A new series of aza-indeno[1,2-b]pyridin-5-one derivatives 6a-h was designed. The novel pyridin-5-one derivatives were constructed via cyclization of their corresponding hydrazonal precursors 4a-h with indandione. Structural elucidation of all new compounds. was fully conducted. All novel hydrazonals 4a-h and indeno-pyridinone derivatives 6a-h were screened for their anti-breast cancer activity against two cell lines; MCF-7 and MDA-231. Among all screened compounds, hydrazonals 4a and 4h showed the highest cytotoxic potency. The cell cycle analysis data revealed that hydrazonals 4a and 4h caused a 1.36- and 1.2-fold increase in the proportion of cells in S phase. Annexin V-FITC apoptosis test for the same two hydrazonal derivatives 4a and 4h indicated that these molecules induce apoptosis by means of the programmed cell death pathway rather than the necrotic pathway. Pharmacokinetic parameters of these two hydrazonals as well as their molecular docking study with the CDK-2 enzyme, provided more insights of their biological activity and druggability.

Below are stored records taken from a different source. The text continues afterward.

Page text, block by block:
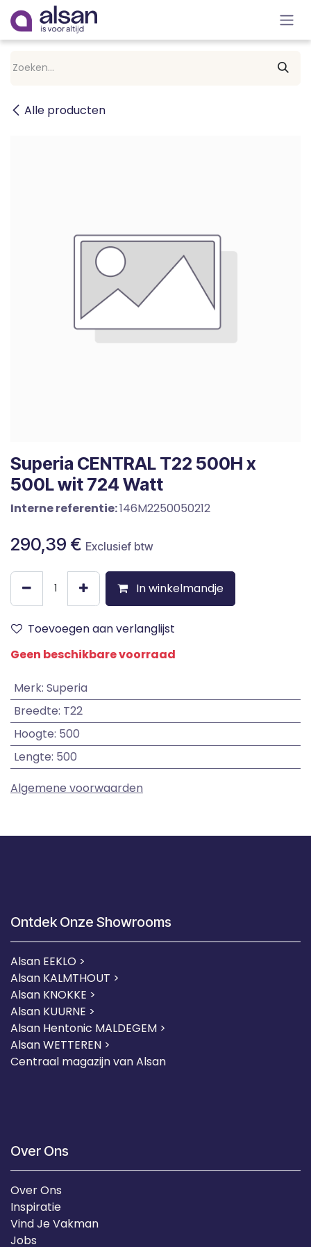
Overslaan naar inhoud
Alle producten
Superia CENTRAL T22 500H x
500L wit 724 Watt
Interne referentie:146M2250050212
290,39 € Exclusief btw
In winkelmandje
Toevoegen aan verlanglijst
Geen beschikbare voorraad
Merk: Superia
Breedte: T22
Hoogte: 500
Lengte: 500
Algemene voorwaarden
Ontdek Onze Showrooms
Alsan EEKLO >
Alsan KALMTHOUT >
Alsan KNOKKE >
Alsan KUURNE >
Alsan Hentonic MALDEGEM >
Alsan WETTEREN >
Centraal magazijn van Alsan
Over Ons
Over Ons
Inspiratie
Vind Je Vakman
Jobs
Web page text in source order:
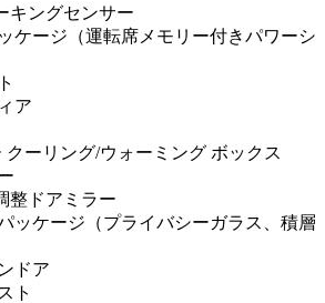
キングセンサー
ケージ（運転席メモリー付きパワーシ
ア
クーリング/ウォーミング ボックス
整ドアミラー
ッケージ（プライバシーガラス、積層
ドア
ト
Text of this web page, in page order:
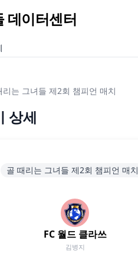
데이터센터
리는 그녀들 제2회 챔피언 매치
상세
골 때리는 그녀들 제2회 챔피언 매치
FC 월드 클라쓰
김병지
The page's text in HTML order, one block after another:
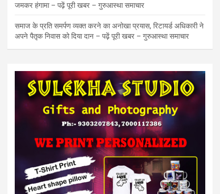
जमकर हंगामा – पढ़ें पूरी खबर – गुरुआस्था समाचार
समाज के प्रति समर्पण व्यक्त करने का अनोखा प्रयास, रिटायर्ड अधिकारी ने
अपने पैतृक निवास को दिया दान – पढ़ें पूरी खबर – गुरुआस्था समाचार
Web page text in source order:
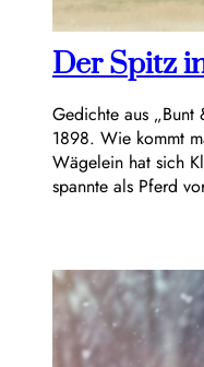
Der Spitz
Gedichte aus
1898. Wie kommt
Wägelein hat sich
spannte als Pferd
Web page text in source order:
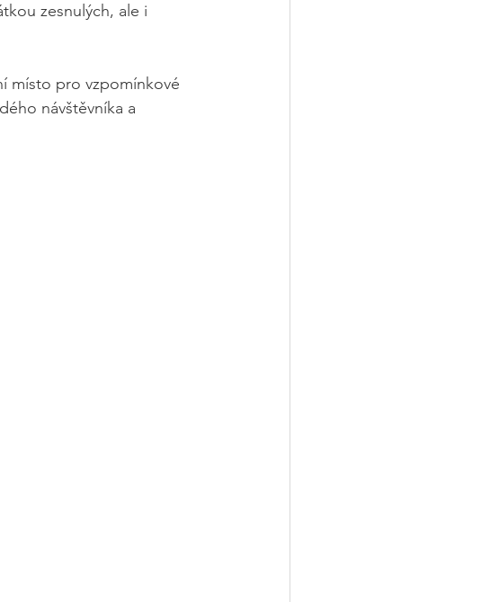
zesnulých, ale i
místo pro vzpomínkové
návštěvníka a
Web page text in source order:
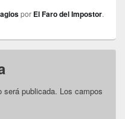
por El Faro del Impostor.
será publicada. Los campos
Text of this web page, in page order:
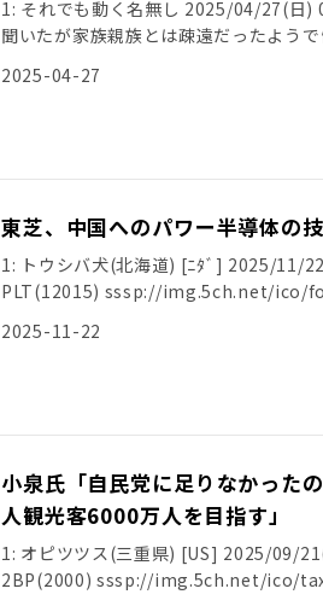
1: それでも動く名無し 2025/04/27(日)
聞いたが家族親族とは疎遠だったよう
2025-04-27
東芝、中国へのパワー半導体の
1: トウシバ犬(北海道) [ﾆﾀﾞ] 2025/11/
PLT(12015) sssp://img.5ch.net/ico/
2025-11-22
小泉氏「自民党に足りなかっ
人観光客6000万人を目指す」
1: オピツツス(三重県) [US] 2025/09/
2BP(2000) sssp://img.5ch.net/ico/
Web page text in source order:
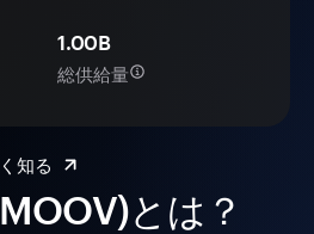
とは？
1.00B
総供給量
知る
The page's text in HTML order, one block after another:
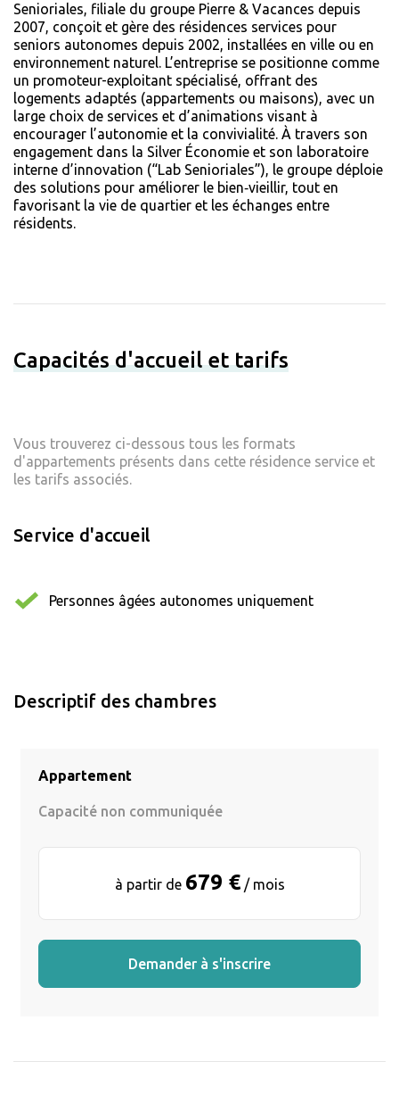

设计了一系列新的氮杂茚并[1,2- b ]吡啶-5-酮衍生物6a-h 。新型吡啶-5-酮衍生物是通过其相应的腙前体4a-h与茚满二酮环化而构建的。所有新化合物的结构阐明。已全面进行。筛选了所有新型腙醛4a-h和茚并吡啶酮衍生物6a-h对两种细胞系的抗乳腺癌活性；MCF-7 和 MDA-231。在所有筛选的化合物中，腙4a和4h显示出最高的细胞毒性效力。细胞周期分析数据显示腙4a和4h导致S期细胞比例增加1.36倍和1.2倍。对相同的两种腙衍生物4a和4h的Annexin V-FITC细胞凋亡测试表明，这些分子通过程序性细胞死亡途径而不是坏死途径诱导细胞凋亡。这两种腙的药代动力学参数以及它们与 CDK-2 酶的分子对接研究，为它们的生物活性和成药性提供了更多见解。